Here are some tips for integrating LinkedIn updates into newsletters:
– Create a dedicated section such as “Our Latest on LinkedIn” where you highlight freshly published posts.
– For each post, use 1-2 sentences explaining the topic and why it’s relevant.
– Include eye-catching post images or your company LinkedIn logo to draw attention.
– Provide a prominent clickable hyperlink so readers get directed straight to the full post on LinkedIn.
– Place your LinkedIn section toward the top of the newsletter so it’s highly visible and not missed.
– Keep mentions brief and impactful, choosing only your most important company-focused LinkedIn updates.
Newsletters are great for periodic LinkedIn post promotion as they have existing readership and don’t require extra work. Just be careful not to overpromote LinkedIn or let it dominate your newsletter content.
Internal Social Channels
If your company uses internal social platforms like Yammer or Workplace by Facebook, these closed networks can also be leveraged to amplify your LinkedIn content to employees.
Tips for sharing on internal social channels:
– Craft social posts that summarize your new LinkedIn article and highlight important details.
– Use visual elements like the LinkedIn post graphic or eye-catching imagery to create scroll-stopping social content.
– Include a strong call to action to read the full post along with an embedded link back to LinkedIn.

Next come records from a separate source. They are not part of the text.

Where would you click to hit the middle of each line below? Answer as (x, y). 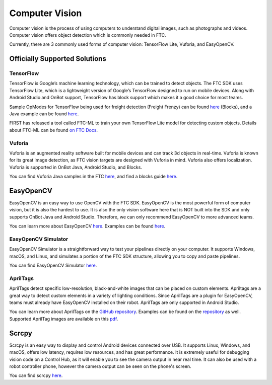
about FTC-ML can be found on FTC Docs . (54, 130)
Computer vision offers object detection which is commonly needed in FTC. (88, 35)
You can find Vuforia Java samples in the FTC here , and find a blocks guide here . (93, 177)
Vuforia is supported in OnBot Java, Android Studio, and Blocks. (76, 167)
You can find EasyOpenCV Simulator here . (53, 265)
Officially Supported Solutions (58, 59)
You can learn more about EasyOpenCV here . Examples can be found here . (87, 226)
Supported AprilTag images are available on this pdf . (64, 319)
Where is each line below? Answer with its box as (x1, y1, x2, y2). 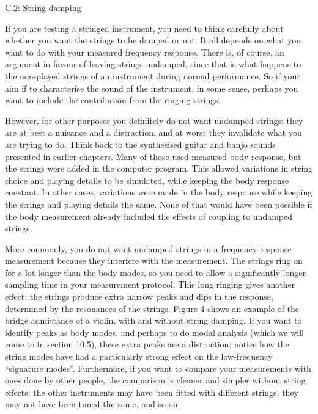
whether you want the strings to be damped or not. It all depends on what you (5, 34, 301, 46)
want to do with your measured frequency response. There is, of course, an (5, 45, 284, 58)
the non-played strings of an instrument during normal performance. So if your (5, 69, 300, 82)
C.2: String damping (5, 1, 81, 13)
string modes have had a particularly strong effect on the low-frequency (5, 350, 273, 363)
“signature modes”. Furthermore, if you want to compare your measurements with (5, 361, 311, 374)
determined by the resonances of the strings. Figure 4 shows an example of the (5, 302, 300, 314)
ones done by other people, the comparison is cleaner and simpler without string (5, 374, 306, 387)
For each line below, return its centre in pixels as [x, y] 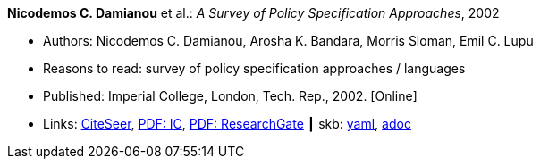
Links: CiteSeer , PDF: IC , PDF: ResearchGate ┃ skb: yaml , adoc [227, 124]
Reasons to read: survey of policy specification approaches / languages [254, 68]
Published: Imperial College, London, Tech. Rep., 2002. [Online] [230, 96]
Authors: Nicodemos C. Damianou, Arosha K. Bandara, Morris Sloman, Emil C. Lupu [288, 41]
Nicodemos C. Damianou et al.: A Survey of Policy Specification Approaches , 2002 [253, 13]
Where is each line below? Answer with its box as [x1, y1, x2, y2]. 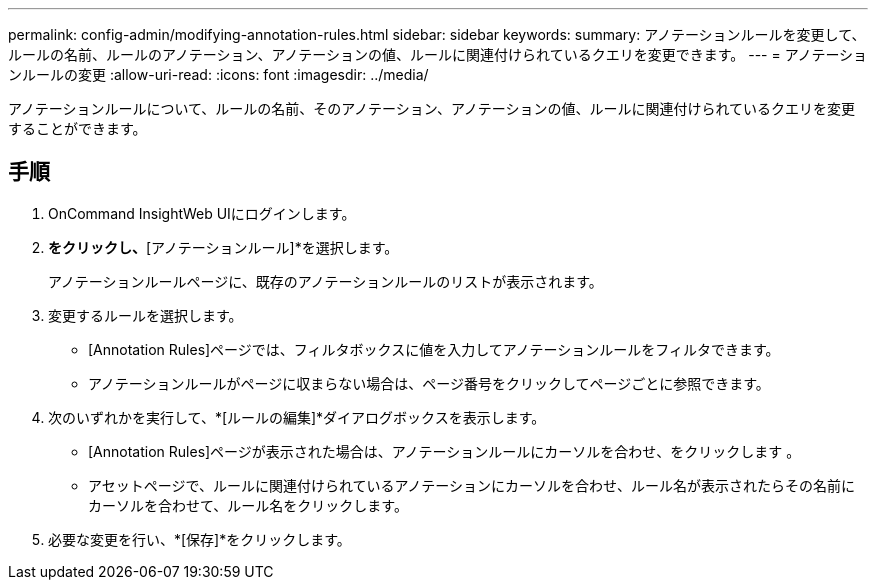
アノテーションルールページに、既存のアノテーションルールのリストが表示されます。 [48, 272, 603, 290]
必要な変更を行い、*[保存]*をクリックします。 [48, 530, 351, 548]
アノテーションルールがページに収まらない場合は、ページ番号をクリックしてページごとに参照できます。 [88, 374, 770, 392]
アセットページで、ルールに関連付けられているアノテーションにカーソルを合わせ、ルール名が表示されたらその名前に [88, 476, 855, 494]
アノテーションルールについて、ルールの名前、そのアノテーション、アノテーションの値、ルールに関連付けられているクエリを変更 [8, 100, 855, 117]
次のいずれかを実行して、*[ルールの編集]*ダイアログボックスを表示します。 [48, 408, 546, 426]
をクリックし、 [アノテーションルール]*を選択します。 [48, 238, 399, 256]
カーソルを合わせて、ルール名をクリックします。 [88, 496, 408, 514]
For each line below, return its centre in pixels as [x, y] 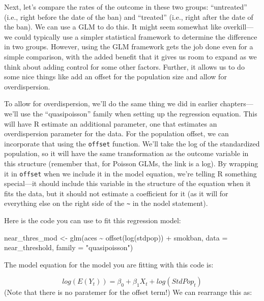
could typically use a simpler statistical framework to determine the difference [136, 36]
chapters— [237, 103]
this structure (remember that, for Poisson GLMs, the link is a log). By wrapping [131, 163]
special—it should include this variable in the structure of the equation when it [128, 183]
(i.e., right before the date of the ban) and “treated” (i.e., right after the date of [129, 17]
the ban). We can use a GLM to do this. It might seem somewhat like [113, 27]
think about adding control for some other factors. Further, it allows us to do [124, 66]
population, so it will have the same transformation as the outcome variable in [126, 153]
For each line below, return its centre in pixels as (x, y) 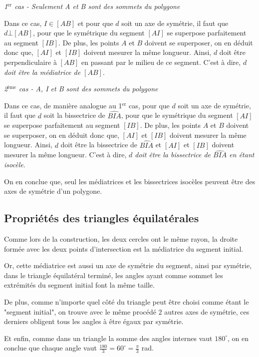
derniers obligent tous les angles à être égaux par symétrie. (94, 321)
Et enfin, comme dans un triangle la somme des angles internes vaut (108, 338)
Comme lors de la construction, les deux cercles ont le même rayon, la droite (121, 238)
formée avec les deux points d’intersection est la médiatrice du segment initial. (124, 248)
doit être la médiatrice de (42, 72)
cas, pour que (149, 105)
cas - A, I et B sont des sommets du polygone (88, 89)
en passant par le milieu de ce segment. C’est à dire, (161, 62)
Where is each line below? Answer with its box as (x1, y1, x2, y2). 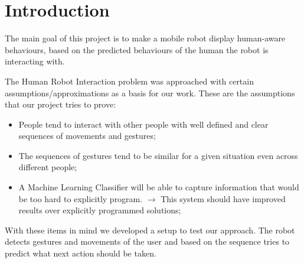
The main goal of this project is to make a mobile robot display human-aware (5, 32, 286, 44)
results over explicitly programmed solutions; (18, 204, 181, 216)
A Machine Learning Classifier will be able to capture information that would (18, 181, 299, 193)
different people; (18, 161, 77, 173)
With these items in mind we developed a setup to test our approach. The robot (5, 223, 295, 236)
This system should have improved (161, 192, 286, 204)
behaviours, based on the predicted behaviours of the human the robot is (5, 43, 269, 56)
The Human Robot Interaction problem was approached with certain (5, 74, 254, 87)
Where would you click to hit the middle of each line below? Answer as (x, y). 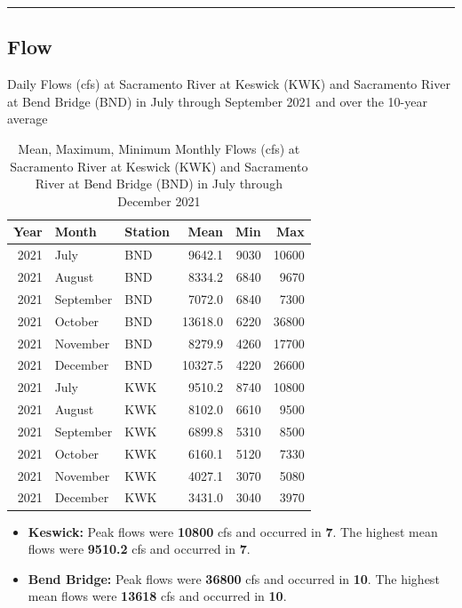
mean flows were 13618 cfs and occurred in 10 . (157, 596)
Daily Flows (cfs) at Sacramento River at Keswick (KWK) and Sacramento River (229, 84)
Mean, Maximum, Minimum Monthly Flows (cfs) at (159, 148)
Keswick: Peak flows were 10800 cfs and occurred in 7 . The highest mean (233, 531)
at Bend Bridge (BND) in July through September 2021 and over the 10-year (217, 101)
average (28, 119)
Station (147, 232)
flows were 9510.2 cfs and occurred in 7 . (139, 549)
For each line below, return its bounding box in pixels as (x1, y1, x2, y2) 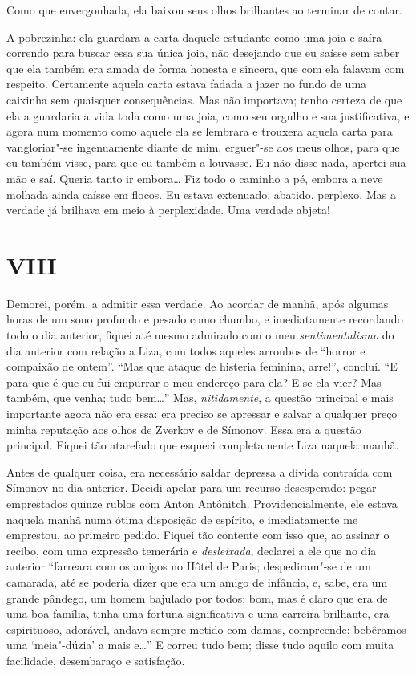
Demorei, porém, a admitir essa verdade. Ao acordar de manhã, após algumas (6, 294, 389, 311)
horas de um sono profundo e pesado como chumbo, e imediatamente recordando (6, 311, 403, 327)
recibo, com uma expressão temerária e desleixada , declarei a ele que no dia (6, 542, 377, 558)
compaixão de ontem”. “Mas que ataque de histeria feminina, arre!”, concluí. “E (6, 358, 398, 375)
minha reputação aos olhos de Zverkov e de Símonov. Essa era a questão (6, 420, 361, 437)
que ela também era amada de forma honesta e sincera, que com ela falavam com (6, 59, 405, 76)
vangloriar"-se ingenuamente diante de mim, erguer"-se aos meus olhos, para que (6, 138, 400, 155)
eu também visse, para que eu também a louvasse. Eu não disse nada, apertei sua (6, 154, 406, 171)
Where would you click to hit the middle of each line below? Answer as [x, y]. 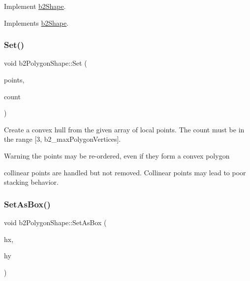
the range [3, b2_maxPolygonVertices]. [62, 139]
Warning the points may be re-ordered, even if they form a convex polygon [117, 155]
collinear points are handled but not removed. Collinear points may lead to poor [125, 172]
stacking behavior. [31, 182]
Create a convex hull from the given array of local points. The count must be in [124, 129]
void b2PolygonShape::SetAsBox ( [55, 222]
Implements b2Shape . [36, 22]
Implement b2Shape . [35, 6]
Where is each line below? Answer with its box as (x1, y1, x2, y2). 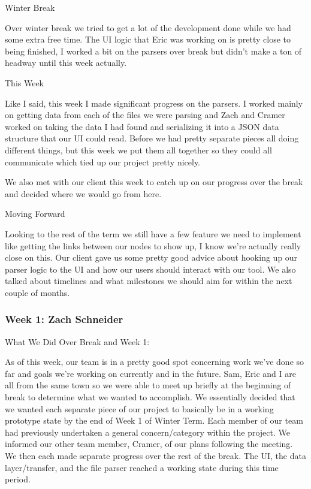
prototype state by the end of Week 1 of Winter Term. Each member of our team (5, 414, 303, 427)
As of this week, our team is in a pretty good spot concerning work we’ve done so (5, 355, 304, 368)
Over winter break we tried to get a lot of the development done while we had (5, 21, 291, 34)
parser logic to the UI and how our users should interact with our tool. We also (5, 262, 296, 275)
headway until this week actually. (5, 56, 127, 69)
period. (5, 473, 31, 485)
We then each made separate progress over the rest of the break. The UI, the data (5, 449, 306, 462)
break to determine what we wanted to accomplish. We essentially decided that (5, 391, 295, 403)
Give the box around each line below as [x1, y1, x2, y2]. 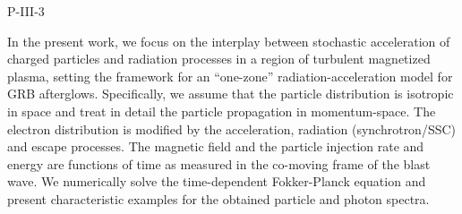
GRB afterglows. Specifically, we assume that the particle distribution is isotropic [7, 84, 454, 103]
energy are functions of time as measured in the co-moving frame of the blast [7, 154, 431, 173]
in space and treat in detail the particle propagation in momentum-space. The [7, 101, 436, 120]
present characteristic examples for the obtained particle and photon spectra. [7, 189, 430, 208]
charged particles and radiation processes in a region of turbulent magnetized [7, 49, 431, 68]
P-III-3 [7, 2, 45, 20]
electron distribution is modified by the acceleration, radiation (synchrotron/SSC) [7, 119, 457, 138]
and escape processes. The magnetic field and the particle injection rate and [7, 137, 424, 156]
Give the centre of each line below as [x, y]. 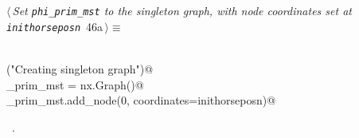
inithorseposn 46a [55, 26]
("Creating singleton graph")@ [80, 68]
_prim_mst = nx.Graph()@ [75, 84]
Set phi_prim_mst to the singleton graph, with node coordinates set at [182, 10]
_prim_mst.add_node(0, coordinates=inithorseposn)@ [141, 100]
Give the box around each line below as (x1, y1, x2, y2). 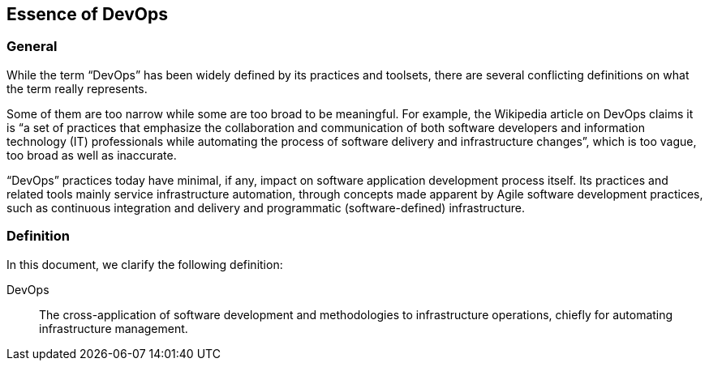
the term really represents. (6, 81, 148, 96)
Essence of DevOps (6, 4, 168, 24)
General (6, 38, 58, 55)
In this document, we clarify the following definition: (6, 257, 283, 271)
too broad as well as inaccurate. (6, 147, 177, 162)
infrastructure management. (39, 321, 188, 335)
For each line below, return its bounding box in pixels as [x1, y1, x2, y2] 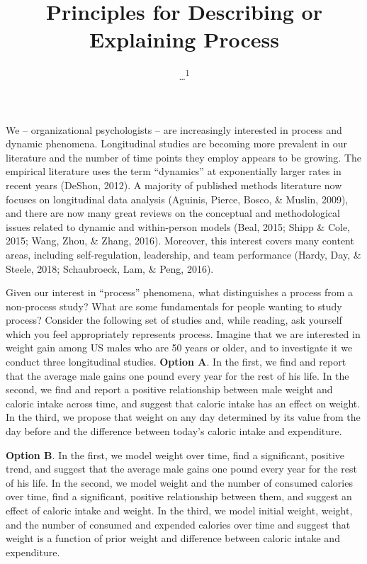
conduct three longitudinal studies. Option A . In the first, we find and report [6, 354, 346, 369]
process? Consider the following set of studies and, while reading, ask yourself [6, 312, 342, 327]
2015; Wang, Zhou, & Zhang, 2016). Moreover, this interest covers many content [6, 233, 354, 248]
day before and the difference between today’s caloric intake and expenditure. [6, 424, 342, 439]
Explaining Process [89, 25, 279, 54]
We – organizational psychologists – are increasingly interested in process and [6, 122, 342, 137]
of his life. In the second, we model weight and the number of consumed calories [6, 475, 353, 490]
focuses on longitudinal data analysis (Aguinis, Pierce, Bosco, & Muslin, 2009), [6, 191, 349, 206]
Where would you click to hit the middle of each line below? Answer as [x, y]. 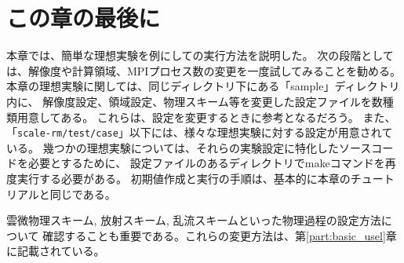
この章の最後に [84, 18]
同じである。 [83, 194]
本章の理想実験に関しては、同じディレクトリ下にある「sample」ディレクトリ [203, 86]
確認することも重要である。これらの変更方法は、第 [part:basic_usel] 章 [220, 235]
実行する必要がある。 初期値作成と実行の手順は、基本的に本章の [184, 178]
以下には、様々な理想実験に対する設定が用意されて [261, 132]
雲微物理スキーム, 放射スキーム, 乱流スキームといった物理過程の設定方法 [194, 220]
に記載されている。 [56, 251]
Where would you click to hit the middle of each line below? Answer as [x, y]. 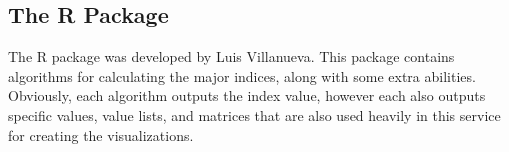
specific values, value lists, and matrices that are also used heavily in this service [254, 114]
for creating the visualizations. [101, 134]
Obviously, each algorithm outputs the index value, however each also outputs [247, 95]
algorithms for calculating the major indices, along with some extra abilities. [242, 75]
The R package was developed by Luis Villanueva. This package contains [231, 56]
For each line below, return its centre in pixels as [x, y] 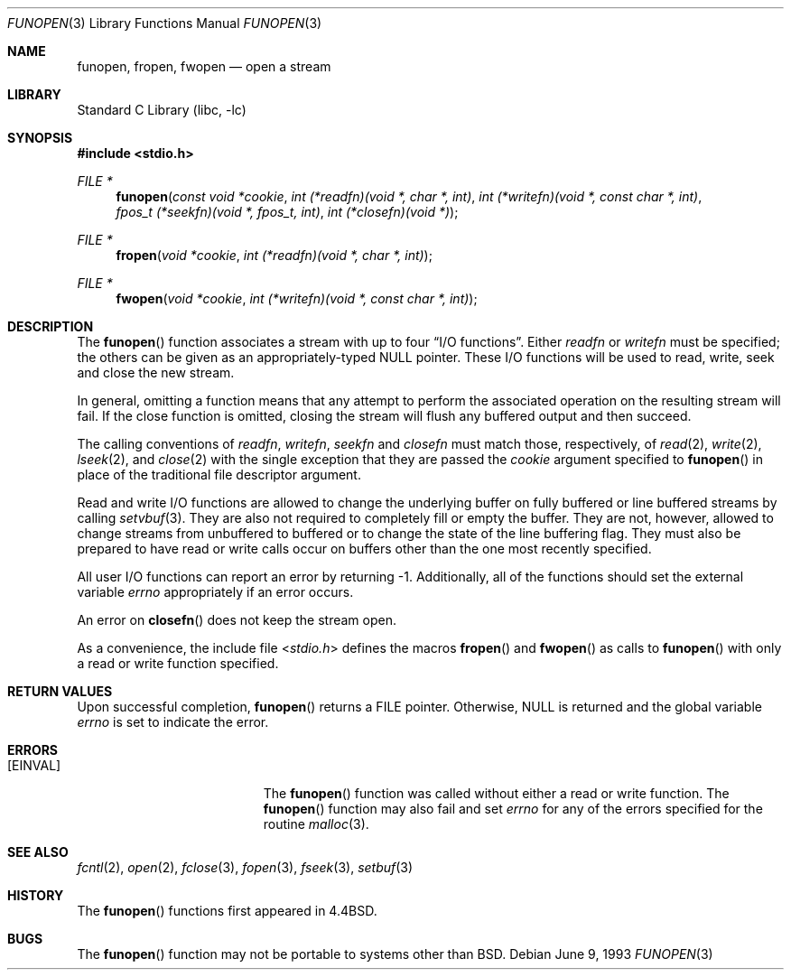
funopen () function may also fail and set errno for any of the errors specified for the [513, 809]
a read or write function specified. [178, 663]
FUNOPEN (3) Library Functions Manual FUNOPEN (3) [165, 23]
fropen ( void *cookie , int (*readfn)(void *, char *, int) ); [274, 255]
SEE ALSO [38, 852]
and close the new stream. [156, 372]
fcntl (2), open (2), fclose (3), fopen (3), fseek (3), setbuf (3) [245, 867]
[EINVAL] [34, 765]
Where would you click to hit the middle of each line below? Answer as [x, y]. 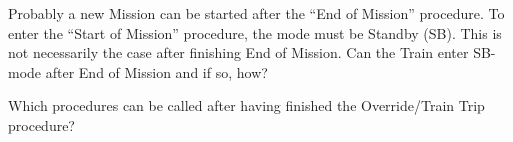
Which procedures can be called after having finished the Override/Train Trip [246, 105]
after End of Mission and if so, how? [156, 71]
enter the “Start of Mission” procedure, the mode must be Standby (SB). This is [255, 32]
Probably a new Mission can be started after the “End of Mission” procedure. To [256, 13]
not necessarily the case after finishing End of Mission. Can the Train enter [238, 52]
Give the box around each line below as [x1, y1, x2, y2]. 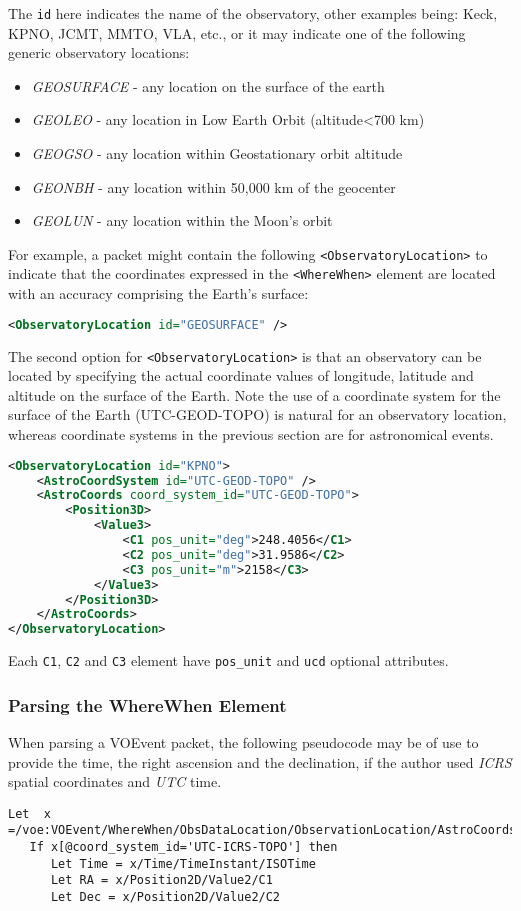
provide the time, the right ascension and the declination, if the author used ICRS [8, 751, 512, 772]
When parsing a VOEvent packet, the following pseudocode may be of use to [8, 732, 479, 752]
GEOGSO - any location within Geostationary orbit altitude [31, 143, 403, 164]
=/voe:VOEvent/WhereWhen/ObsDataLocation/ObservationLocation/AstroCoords [8, 823, 517, 838]
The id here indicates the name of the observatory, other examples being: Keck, [8, 3, 498, 23]
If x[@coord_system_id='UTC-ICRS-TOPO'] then [29, 840, 338, 855]
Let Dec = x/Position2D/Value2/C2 [50, 890, 281, 905]
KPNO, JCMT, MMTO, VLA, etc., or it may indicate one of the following [8, 22, 466, 43]
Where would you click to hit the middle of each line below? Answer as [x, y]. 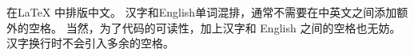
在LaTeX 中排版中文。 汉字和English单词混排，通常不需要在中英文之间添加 [202, 12]
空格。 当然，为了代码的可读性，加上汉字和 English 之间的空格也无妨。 [215, 27]
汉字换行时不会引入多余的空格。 [90, 43]
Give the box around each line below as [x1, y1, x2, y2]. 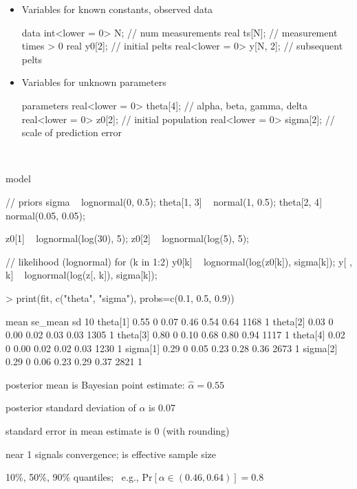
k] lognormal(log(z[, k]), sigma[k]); [6, 268, 158, 282]
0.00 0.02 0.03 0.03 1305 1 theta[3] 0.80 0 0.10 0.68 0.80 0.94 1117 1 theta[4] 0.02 [6, 327, 345, 342]
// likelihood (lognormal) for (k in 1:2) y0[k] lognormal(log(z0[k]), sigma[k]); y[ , [6, 254, 352, 268]
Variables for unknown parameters [21, 75, 166, 89]
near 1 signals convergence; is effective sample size [6, 446, 217, 461]
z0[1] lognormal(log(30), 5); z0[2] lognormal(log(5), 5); [6, 231, 249, 246]
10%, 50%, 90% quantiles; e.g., [6, 470, 139, 484]
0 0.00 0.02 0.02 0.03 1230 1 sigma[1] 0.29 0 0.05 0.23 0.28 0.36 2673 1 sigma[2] [6, 340, 338, 355]
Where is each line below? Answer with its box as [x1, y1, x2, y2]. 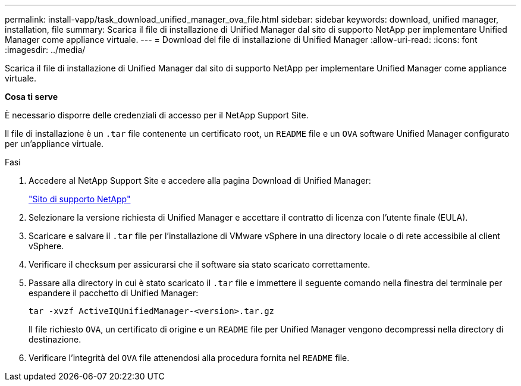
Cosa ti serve [5, 92, 58, 102]
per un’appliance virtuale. [5, 139, 104, 149]
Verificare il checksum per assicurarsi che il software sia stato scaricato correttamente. [29, 259, 371, 269]
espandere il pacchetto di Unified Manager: [29, 288, 199, 298]
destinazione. [29, 334, 81, 344]
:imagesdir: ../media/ [5, 45, 86, 55]
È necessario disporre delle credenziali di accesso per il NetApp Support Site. [5, 110, 309, 120]
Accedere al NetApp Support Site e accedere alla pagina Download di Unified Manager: [29, 175, 371, 186]
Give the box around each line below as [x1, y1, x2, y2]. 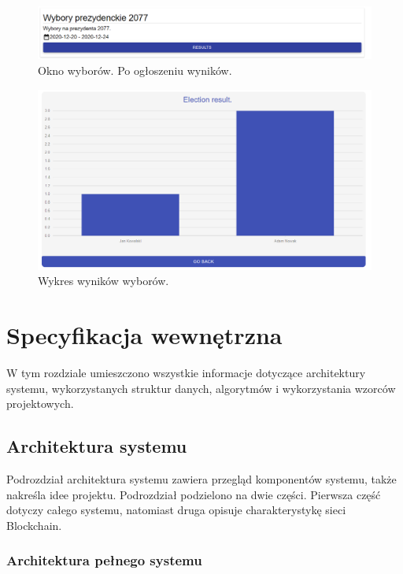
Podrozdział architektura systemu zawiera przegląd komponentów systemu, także [6, 470, 397, 487]
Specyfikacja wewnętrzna [6, 319, 283, 351]
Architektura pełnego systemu [6, 550, 202, 570]
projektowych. [6, 395, 74, 412]
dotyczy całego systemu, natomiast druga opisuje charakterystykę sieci [6, 502, 346, 518]
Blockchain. [6, 517, 62, 533]
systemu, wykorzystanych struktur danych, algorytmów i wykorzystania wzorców [6, 380, 396, 396]
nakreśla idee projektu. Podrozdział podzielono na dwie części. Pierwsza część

– Hashtag any relevant topics so content surfaces in searches.
– @ mention or tag relevant internal teams or employees who may be interested.
– Post consistently when you have new LinkedIn articles rather than random one-off sharing.
Internal social networks give your content another channel for being discovered organically by employees. The key is driving clicks back to the full LinkedIn post using captivating summaries and visuals in your embedded social content.
Company Intranet
Your company intranet or employee portal is another invaluable yet often underutilized internal communication tool. Featuring your newest LinkedIn articles directly on your intranet homepage or in a dedicated section can inform many employees who frequent the platform.
Here are some intranet best practices:
– Create an eye-catching module or widget on your intranet homepage to showcase your latest LinkedIn posts. Update it frequently.
– Rotate through different LinkedIn posts and use visuals like logos and graphics to grab attention.
– Summarize the gist of each post in a few concise, appealing sentences.
– Make LinkedIn headers clickable links so readers go straight to the full article.
– If you have an intranet content hub, establish a LinkedIn section and cross-post full articles.
– Promote your new intranet LinkedIn content through emails and internal social channels.
With strategic intranet placement and promotion, your workforce accessing this internal platform will never miss an important LinkedIn article.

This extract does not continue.